Since, for 4 blocks, the extra rows will be in the block with index 3. Let's see what tXcX contains for the first thread in each row of block index 3:
Thread 0 slice identity tensor:
(12,0) o ((2,4),1,4):((1@1,2@1),0,256@1)
Thread 32 slice identity tensor:
(13,0) o ((2,4),1,4):((1@1,2@1),0,256@1)
Thread 64 slice identity tensor:
(14,0) o ((2,4),1,4):((1@1,2@1),0,256@1)
Thread 128 slice identity tensor:
(16,0) o ((2,4),1,4):((1@1,2@1),0,256@1)
As you can see, we can get the start of the global coordinate each thread processes by reading the first element in the tXcX tensor:
global_row, global_col = tXcX[(0, 0), 0, 0]

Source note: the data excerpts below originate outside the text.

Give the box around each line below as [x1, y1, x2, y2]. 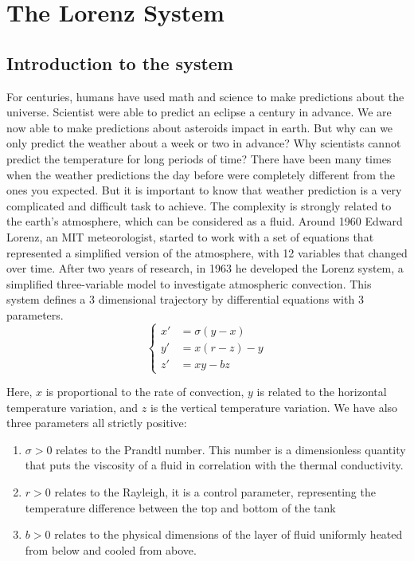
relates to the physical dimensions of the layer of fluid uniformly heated [54, 526, 403, 543]
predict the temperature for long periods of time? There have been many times [6, 150, 392, 167]
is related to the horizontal [256, 383, 387, 400]
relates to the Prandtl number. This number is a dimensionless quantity [56, 441, 406, 457]
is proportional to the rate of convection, [45, 383, 244, 400]
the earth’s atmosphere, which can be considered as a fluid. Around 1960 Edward [6, 213, 403, 229]
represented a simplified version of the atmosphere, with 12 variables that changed [6, 244, 408, 261]
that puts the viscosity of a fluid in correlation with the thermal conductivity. [25, 457, 404, 473]

For thread 0 inside block 3, global row is 12. For thread 32 inside block 3, global row becomes 13 and so on. We can now copy only the required elements and skip the OOB reads by checking the condition:
if global_row < mX.shape[0]:
cute.copy(...)
We can also iterate through the last dim/mode of the identity tensor tXcX to see the start of the columns (copying 8 elements) each thread process since the stride there is 256@1:
Thread 0:
tXcX[(0, 0), 0, 0]: (12,0)
tXcX[(0, 0), 0, 1]: (12,256)
tXcX[(0, 0), 0, 2]: (12,512)
tXcX[(0, 0), 0, 3]: (12,768)
Thread 1:
tXcX[(0, 0), 0, 0]: (12,8)
tXcX[(0, 0), 0, 1]: (12,264)
tXcX[(0, 0), 0, 2]: (12,520)
tXcX[(0, 0), 0, 3]: (12,776)
Here, thread 0 in block 3 processes the elements in global row 12 and global columns starting at 0, 256, 512, and 768. Thread 1 processes the same global row but starts at global column 8, 264, 520, and 776.
This is just one example of what Identity Tensors can do in CuTeDSL. They are used in almost all kernels for bounds-checking, predicate tensors, TMA loads, and so on. I hope this article made you understand them intuitively. Thanks for reading!